Both the blue-chip index and the S&P 500 posted their biggest one-day percentage drops since November 2011, with the Dow closing 10 per cent below its recent high. US oil prices also briefly dropped below $US40 ($A54.53) a barrel on Friday, a level not seen since the financial crisis. 
Signs of a sharp slowdown in the world's second-largest economy have unnerved investors since Beijing surprised markets last week by devaluing its currency. Shares in the US, Asia and Europe have tumbled, along with commodity prices as investors fretted about waning Chinese demand just as supplies are surging.

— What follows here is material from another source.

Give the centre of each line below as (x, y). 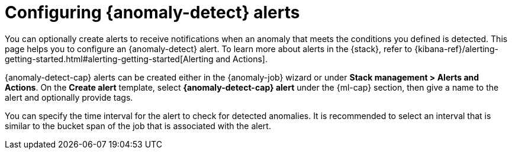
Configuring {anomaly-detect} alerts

The Dow Jones Industrial Average declined 531 points, or 3.1 per cent, to close 16459.75. The S&P 500 dropped about 3.2 per cent to 1970.89. The Nasdaq Composite shed 3.5 per cent to 4706.04.
The last time the S&P 500 and Dow were in correction territory was April 29, 2011, to October 3, 2011, when they fell 19 per cent and 17 per cent, respectively.
The market turmoil has some traders exercising caution.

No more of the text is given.